Novel multimodal shunt circuit architecture for simultaneous subsonic flutter control and energy scavenging

This paper discusses a new multimodal shunt circuit architecture for simultaneous subsonic flutter control and energy scavenging for aerospace, mechanical, etc. The system includes a finite element electromechanical modeling approach to investigate a multi-layer composite plate with an embedded piezoelectric. We construct a resonant shunt circuit in parallel, utilizing a parallel shunt circuit with two modes operating in parallel to dampen unwanted vibrations. This architecture allows us to extract energy from the plate and damp unwanted vibrations, which ideally relates to subsonic flutter. The finite element model accounts for the structural dynamics of the plate and the piezoelectric dynamics, but also allows us to tune the energy dissipation and scavenging process. The resonant shunt circuit is tuned to specific frequencies and therefore aids the dissipation of energy from the vibration modes and dampens any unwanted oscillation.
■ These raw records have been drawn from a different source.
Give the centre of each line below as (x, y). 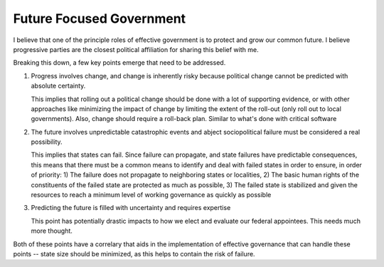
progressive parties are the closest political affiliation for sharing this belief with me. (136, 49)
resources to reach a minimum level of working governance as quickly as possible (151, 195)
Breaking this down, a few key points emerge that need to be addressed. (119, 63)
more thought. (52, 231)
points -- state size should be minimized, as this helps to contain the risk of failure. (134, 253)
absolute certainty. (58, 86)
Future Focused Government (100, 19)
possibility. (47, 142)
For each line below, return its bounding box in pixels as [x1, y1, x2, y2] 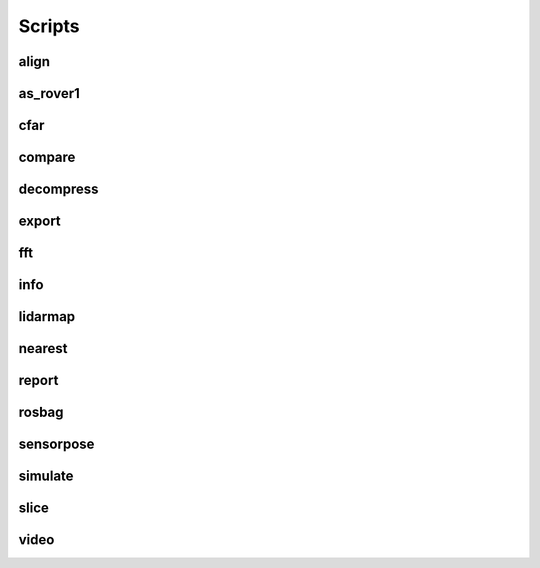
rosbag [18, 404, 64, 421]
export [18, 213, 62, 230]
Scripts [18, 15, 80, 37]
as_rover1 [18, 85, 80, 102]
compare [18, 149, 76, 166]
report [18, 372, 59, 389]
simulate [18, 468, 74, 485]
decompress [18, 181, 99, 198]
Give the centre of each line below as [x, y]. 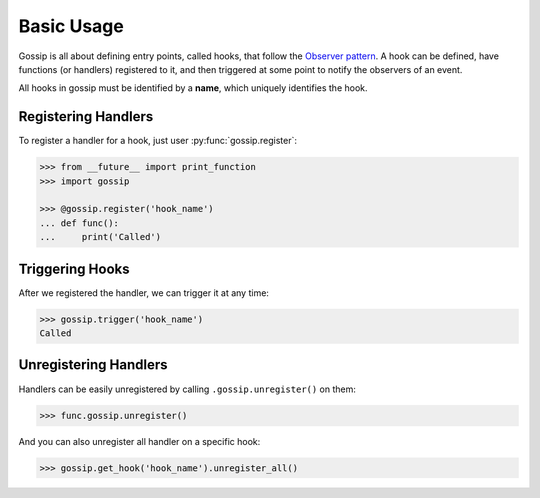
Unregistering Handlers [93, 365]
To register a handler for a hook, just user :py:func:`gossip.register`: [157, 141]
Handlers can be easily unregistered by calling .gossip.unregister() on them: [187, 389]
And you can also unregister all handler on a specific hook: [139, 441]
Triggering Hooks [74, 268]
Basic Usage [71, 26]
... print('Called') [100, 237]
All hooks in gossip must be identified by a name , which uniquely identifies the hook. [193, 88]
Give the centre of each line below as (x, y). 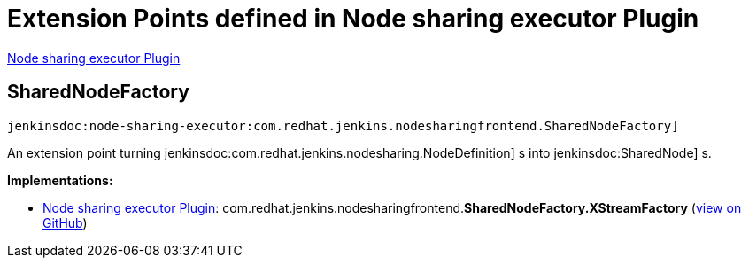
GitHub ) (65, 222)
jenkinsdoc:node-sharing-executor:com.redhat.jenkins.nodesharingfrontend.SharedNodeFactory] (343, 125)
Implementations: (60, 180)
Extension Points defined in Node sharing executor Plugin (353, 19)
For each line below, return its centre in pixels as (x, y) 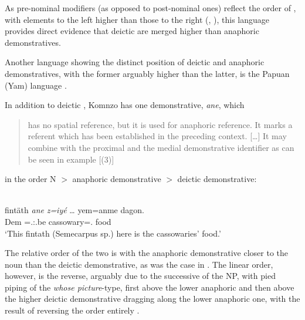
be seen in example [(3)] (71, 159)
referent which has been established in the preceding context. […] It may (157, 136)
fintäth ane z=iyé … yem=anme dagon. (74, 210)
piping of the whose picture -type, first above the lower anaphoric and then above (150, 287)
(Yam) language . (36, 85)
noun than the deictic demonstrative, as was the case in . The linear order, (139, 264)
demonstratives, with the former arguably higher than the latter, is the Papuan (147, 73)
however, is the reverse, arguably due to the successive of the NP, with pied (140, 276)
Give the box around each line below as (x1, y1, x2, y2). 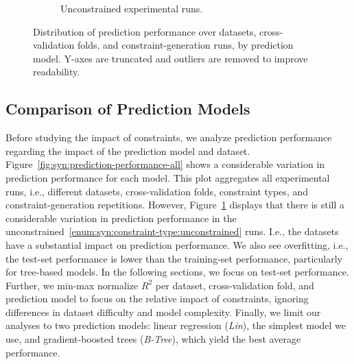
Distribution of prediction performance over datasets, (33, 24, 257, 38)
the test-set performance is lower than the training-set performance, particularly (5, 251, 343, 265)
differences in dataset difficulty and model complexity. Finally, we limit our (5, 304, 321, 319)
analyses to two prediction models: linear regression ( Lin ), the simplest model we (5, 318, 346, 332)
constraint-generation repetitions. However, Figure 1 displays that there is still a (5, 197, 345, 212)
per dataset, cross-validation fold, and (155, 278, 314, 292)
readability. (33, 64, 80, 79)
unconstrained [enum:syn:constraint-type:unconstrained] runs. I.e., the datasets (5, 224, 339, 239)
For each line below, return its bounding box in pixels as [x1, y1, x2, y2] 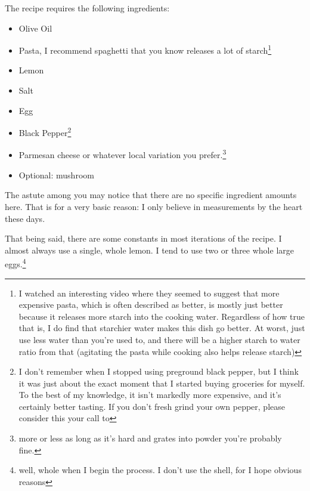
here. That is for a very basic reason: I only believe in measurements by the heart [5, 200, 303, 212]
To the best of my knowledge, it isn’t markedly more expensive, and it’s [18, 388, 281, 401]
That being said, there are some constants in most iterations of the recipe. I [5, 232, 282, 245]
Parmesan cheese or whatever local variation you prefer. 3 [18, 147, 227, 161]
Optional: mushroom [18, 168, 94, 181]
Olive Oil [18, 21, 52, 34]
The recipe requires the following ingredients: [5, 2, 170, 14]
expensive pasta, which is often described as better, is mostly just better [18, 298, 283, 311]

The study provides a comprehensive description of tuning the shunt circuit and describes the performance of the system under varying flow conditions. To describe how the piezoelectric plate will be subjected to airflow, a diagram was included that provides a good opportunity to visualize part of this system's mechanics. As shown, the presented results indicate that this implementable structure represents innovative advancements in flutter control and energy harvesting and is an exciting opportunity for further work on adaptive structures within aerospace, automotive, and energy-efficient industries.